In fact, it’s down right difficult for 70 percent of Arizona’s fourth-graders who are testing below proficient in reading, according to the National Center for Educational Statistics.

Trina Spencer, research director at the Institute for Human Development at Northern Arizona University, is on a mission to help remedy a national reading crisis through the design and roll-out of an academic language intervention curriculum called Story Champs. The program is being sought after by educators across the nation.

“It’s more than a new curriculum and a new assessment tool,” Spencer said. “It’s a system of academic language development that required the development and validation of quick, easy to use assessment and intervention tools.”

Over the past ten years, Spencer and research partner Doug Petersen, a University of Wyoming researcher and professor, turned countless research findings into real practice for preschool and school-age children. Their goal is to improve reading comprehension of all children, but especially those who are culturally and linguistically diverse and economically disadvantaged, by focusing on oral language development.

“Young children cannot write what they cannot say,” Spencer said. “We assume kids understand what is said to them and that couldn’t be farther from the truth. We are no longer the white, middle class America we were when we set up the structure for teaching reading years ago. We’re a diverse population with diverse language skills yet, until Story Champs, oral language had not been integrated into the way we teach kids to read and write.”

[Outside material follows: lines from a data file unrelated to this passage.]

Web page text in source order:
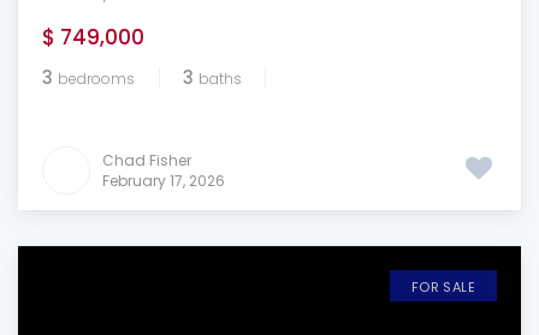
$ 749,000
3 bedrooms 3 baths
Chad Fisher
February 17, 2026
FOR SALE

Spencer shared that many children do not have sufficient language skills to comprehend what they read, yet the primary grades still focus on decoding words. A shift to inferencing, vocabulary, storytelling and domain knowledge has been sorely lacking.

One eight-week Story Champs intervention with second graders at Wyoming Indian Elementary School—where the focus was on oral language and not writing instruction—resulted in a three-grade-level jump in writing performance. After the intervention, students were producing writing that was more complex than that of the fifth graders in the same school who were receiving only writing instruction.

“As an educator who used Story Champs with at risk students and language-impaired preschoolers in Michigan, I was surprised to learn when I took a position in Phoenix that Story Champs was relatively unknown in the state,” said Colin Macpherson, a speech language pathologist. “We have clear evidence that strong oral language skills are the basis for reading comprehension. We must focus on developing oral language skills in preschool, and Story Champs is the best curriculum on the market.”

Over the years, Spencer and Petersen have helped educators identify 10 percent of the student population with comprehension challenges who would have otherwise slipped through the cracks. The free assessment tools developed for teachers to easily identify intervention needs can be found at http://www.languagedynamicsgroup.com.

Much to the delight of the research team, calls and emails praising Story Champs are pouring in from national Department of Education leaders who have implemented or are anxious to implement the program state-wide.

“We couldn’t be more thrilled with the response we’re getting,” Spencer said. “Educators in Wyoming, Utah, Alaska, Colorado, Michigan and Virginia are using the program and are seeing first-hand how oral language intervention massively improves writing and comprehension skills.”